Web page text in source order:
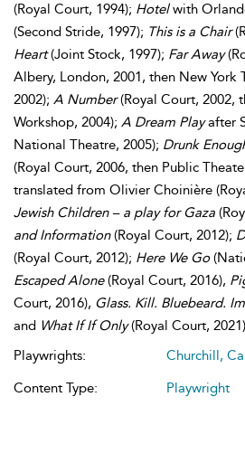
(Royal Court, 1994); Hotelwith
(Second Stride, 1997); This is a Chair
Heart(Joint Stock, 1997); Far Away
Albery, London, 2001, then New York
2002); A Number(Royal Court, 2002,
Workshop, 2004); A Dream Playafter
National Theatre, 2005); Drunk
(Royal Court, 2006, then Public
translated from Olivier Choinière
Jewish Children – a play for Gaza
and Information(Royal Court, 2012);
(Royal Court, 2012); Here We Go
Escaped Alone(Royal Court, 2016),
Court, 2016), Glass. Kill. Bluebeard.
and What If If Only(Royal Court,
Playwrights:
Churchill,
Content Type:
Playwright
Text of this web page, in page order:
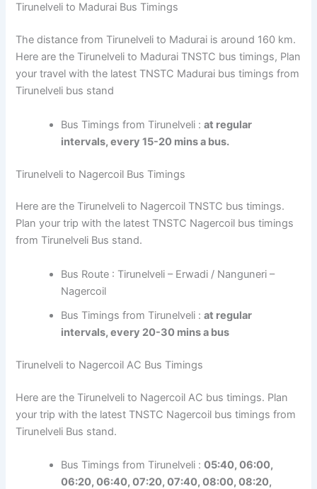
Tirunelveli to Madurai Bus Timings
The distance from Tirunelveli to Madurai is around 160 km.
Here are the Tirunelveli to Madurai TNSTC bus timings, Plan
your travel with the latest TNSTC Madurai bus timings from
Tirunelveli bus stand
Bus Timings from Tirunelveli :at regular
intervals, every 15-20 mins a bus.
Tirunelveli to Nagercoil Bus Timings
Here are the Tirunelveli to Nagercoil TNSTC bus timings.
Plan your trip with the latest TNSTC Nagercoil bus timings
from Tirunelveli Bus stand.
Bus Route : Tirunelveli – Erwadi / Nanguneri –
Nagercoil
Bus Timings from Tirunelveli :at regular
intervals, every 20-30 mins a bus
Tirunelveli to Nagercoil AC Bus Timings
Here are the Tirunelveli to Nagercoil AC bus timings. Plan
your trip with the latest TNSTC Nagercoil bus timings from
Tirunelveli Bus stand.
Bus Timings from Tirunelveli :05:40, 06:00,
06:20, 06:40, 07:20, 07:40, 08:00, 08:20,
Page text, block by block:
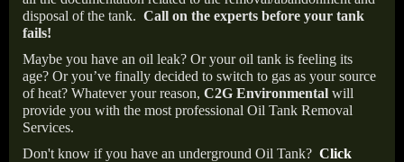
disposal of the tank. Call on the experts before your tank
fails!
Maybe you have an oil leak? Or your oil tank is feeling its
age? Or you’ve finally decided to switch to gas as your source
of heat? Whatever your reason, C2G Environmental will
provide you with the most professional Oil Tank Removal
Services.
Don't know if you have an underground Oil Tank? Click
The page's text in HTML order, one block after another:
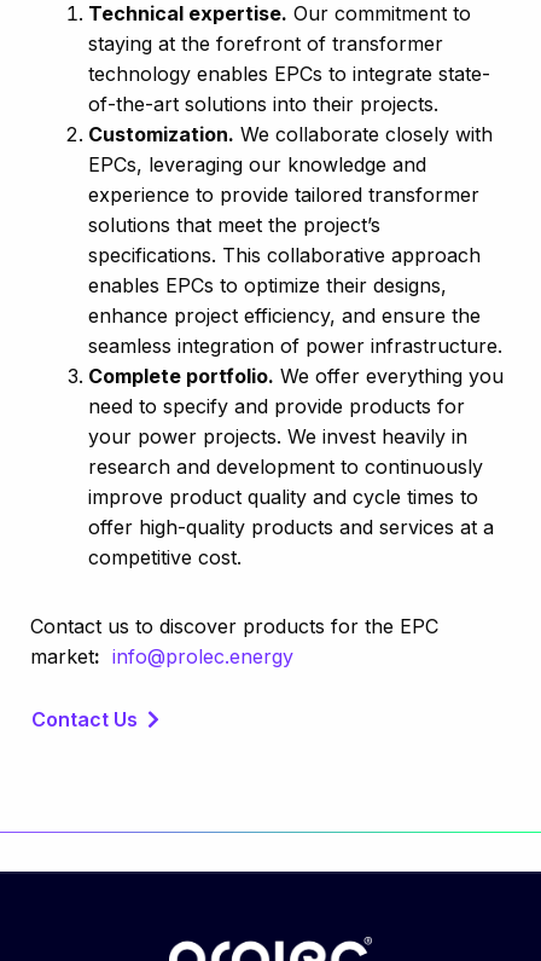
Technical expertise. Our commitment to
staying at the forefront of transformer
technology enables EPCs to integrate state-
of-the-art solutions into their projects.
Customization. We collaborate closely with
EPCs, leveraging our knowledge and
experience to provide tailored transformer
solutions that meet the project’s
specifications. This collaborative approach
enables EPCs to optimize their designs,
enhance project efficiency, and ensure the
seamless integration of power infrastructure.
Complete portfolio. We offer everything you
need to specify and provide products for
your power projects. We invest heavily in
research and development to continuously
improve product quality and cycle times to
offer high-quality products and services at a
competitive cost.
Contact us to discover products for the EPC
market: info@prolec.energy
Contact Us
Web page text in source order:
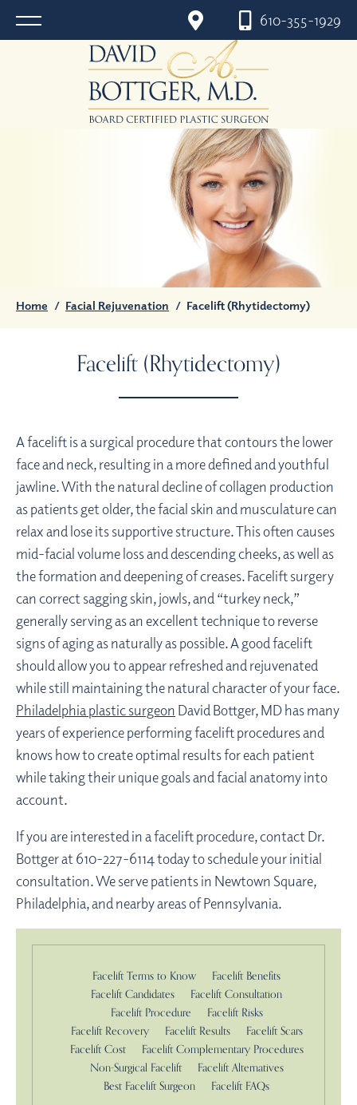
610-355-1929
Home / Facial Rejuvenation / Facelift (Rhytidectomy)
Facelift (Rhytidectomy)
A facelift is a surgical procedure that contours the lower
face and neck, resulting in a more defined and youthful
jawline. With the natural decline of collagen production
as patients get older, the facial skin and musculature can
relax and lose its supportive structure. This often causes
mid-facial volume loss and descending cheeks, as well as
the formation and deepening of creases. Facelift surgery
can correct sagging skin, jowls, and “turkey neck,”
generally serving as an excellent technique to reverse
signs of aging as naturally as possible. A good facelift
should allow you to appear refreshed and rejuvenated
while still maintaining the natural character of your face.
Philadelphia plastic surgeon David Bottger, MD has many
years of experience performing facelift procedures and
knows how to create optimal results for each patient
while taking their unique goals and facial anatomy into
account.
If you are interested in a facelift procedure, contact Dr.
Bottger at 610-227-6114 today to schedule your initial
consultation. We serve patients in Newtown Square,
Philadelphia, and nearby areas of Pennsylvania.
Facelift Terms to Know
Facelift Benefits
Facelift Candidates
Facelift Consultation
Facelift Procedure
Facelift Risks
Facelift Recovery
Facelift Results
Facelift Scars
Facelift Cost
Facelift Complementary Procedures
Non-Surgical Facelift
Facelift Alternatives
Best Facelift Surgeon
Facelift FAQs
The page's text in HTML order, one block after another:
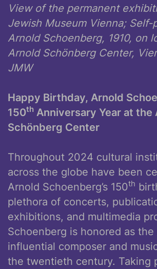
View of the permanent
Jewish Museum Vienna;
Arnold Schoenberg, 1910, on
Arnold Schönberg Center,
JMW
Happy Birthday, Arnold
150th Anniversary Year at the
Schönberg Center
Throughout 2024 cultural
across the globe have been
Arnold Schoenberg’s 150th
plethora of concerts,
exhibitions, and multimedia
Schoenberg is honored as the
influential composer and
the twentieth century. Taking
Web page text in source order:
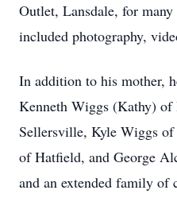
Outlet, Lansdale, for
included photography,
In addition to his mother,
Kenneth Wiggs (Kathy)
Sellersville, Kyle Wiggs
of Hatfield, and George
and an extended family of
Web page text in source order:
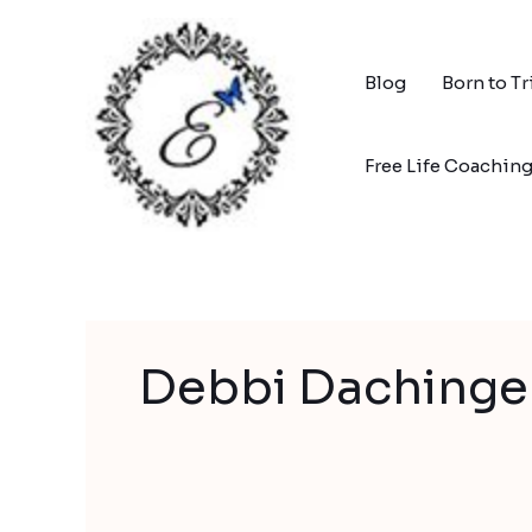
Blog Born to
Free Life
Debbi
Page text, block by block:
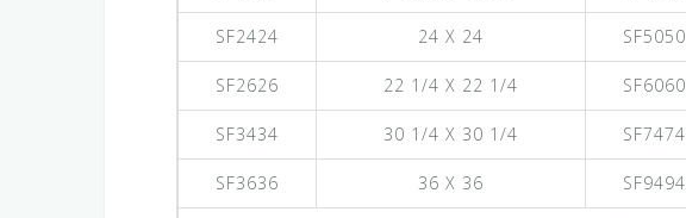
SF2424 24 X 24 SF5050
SF2626 22 1/4 X 22 1/4 SF6060
SF3434 30 1/4 X 30 1/4 SF7474
SF3636 36 X 36 SF9494
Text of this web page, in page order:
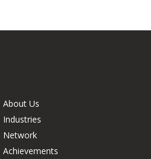
About Us
Industries
Network
Achievements
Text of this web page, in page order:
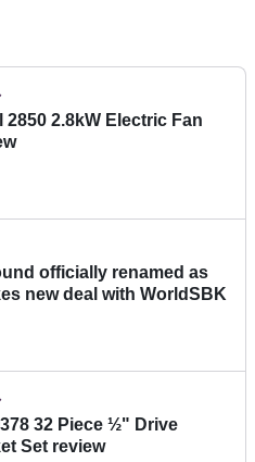
2850 2.8kW Electric Fan
officially renamed as
new deal with WorldSBK
32 Piece ½" Drive
Set review
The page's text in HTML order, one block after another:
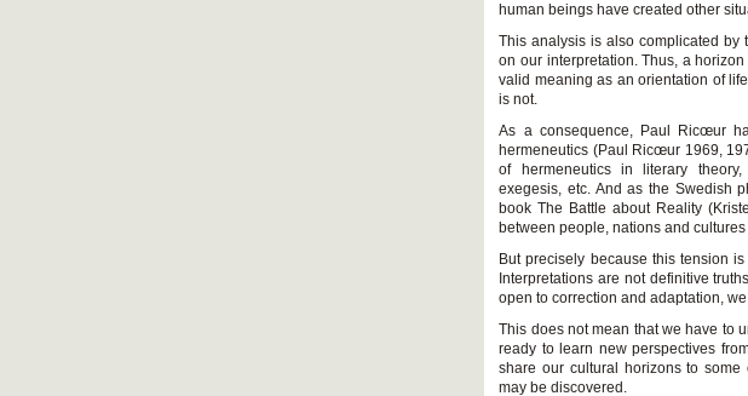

§ Goal of the exercise
Transcribe the records above exactly, beginning at the line that contains "should allow you" and ending with the line that contains "knows how to", both included, and nothing else.

§ Response
should allow you to appear refreshed and rejuvenated
while still maintaining the natural character of your face.
Philadelphia plastic surgeon David Bottger, MD has many
years of experience performing facelift procedures and
knows how to create optimal results for each patient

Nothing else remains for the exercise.